Be Careful Treating Your Hobby As A Business

Be Careful Treating Your Hobby As A Business

Do you have a hobby that actually makes you some money? Crafting and selling jewelry or pottery for example? Or blogging about travel? Perhaps you help friends breed dogs. Did you know that hobby income is taxable (it should be reported on Form 1040 Schedule 1)? And before 2018 any expenses associated with a hobby were deductible up to the amount of income you received from it (as long as it was more than 2% of your AGI)? Unfortunately, the 2017 Tax Cuts and Jobs Act eliminated the hobby expense deduction but retained the income reporting requirement. Not fair you say? Go complain to Donald Trump. But there is a way to start getting those deductions again. Simply report your hobby as a business. That would allow you not only to reduce taxes on the hobby income but possibly even to deduct hobby losses from your overall taxes. Sound enticing?

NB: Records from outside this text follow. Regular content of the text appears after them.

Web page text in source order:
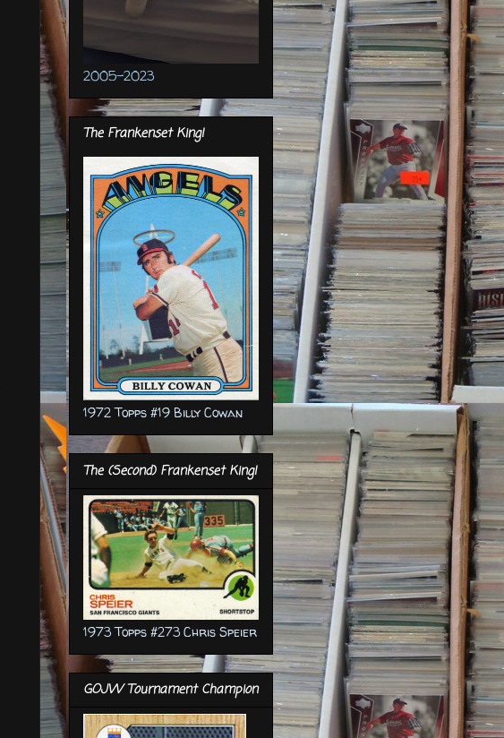
2005-2023
The Frankenset King!
1972 Topps #19 Billy Cowan
The (Second) Frankenset King!
1973 Topps #273 Chris Speier
GOJW Tournament Champion

Be careful. The key difference between a business and a hobby is that the business is expected to make a profit. The IRS does not appreciate taxpayers pretending their hobbies are businesses just to avoid paying taxes. So before taking such a step be aware of nine factors the IRS will consider in determining whether or not you are operating a truly qualified business.

  1. Do you operate the business in a businesslike manner and maintain complete and accurate books and records?
  2. Can you demonstrate domain expertise in being able to profitably operate such a business?
  3. Do you spend a significant amount of personal time and effort in the business?
  4. Is there an expectation that assets used in the business may appreciate in value?
  5. Have you profitably engaged in similar businesses in the past?
  6. Are losses being incurred beyond the period customarily needed to bring such a business to profitability?
  7. How substantial are the profits as compared to the losses over time?
  8. Are you financially dependent on generating profits from the business?
  9. Do you get some kind of personal pleasure or recreation from the business?

The IRS does not require you to be able to answer every one of these questions satisfactorily in order to prove your business is legitimate. And they understand that losses are common during the early years of a new business startup. But their patience wears thin if the losses drag on for too many years. They are especially unfriendly to taxpayers who, after incurring multiple years of losses without having achieved any profit at all, decide to exit the business. That’s a formula for getting hit with back taxes and possibly even fraud penalties.

If you can figure out a way to turn your hobby into a profitable business, by all means report it as such so that you can take advantage of all the tax deductions you’re legally entitled to. You can use the above questions as a guide to determine if the IRS will buy-in to what you’re doing. But if you do get audited, make sure you’ve got a good supply of Tylenol available.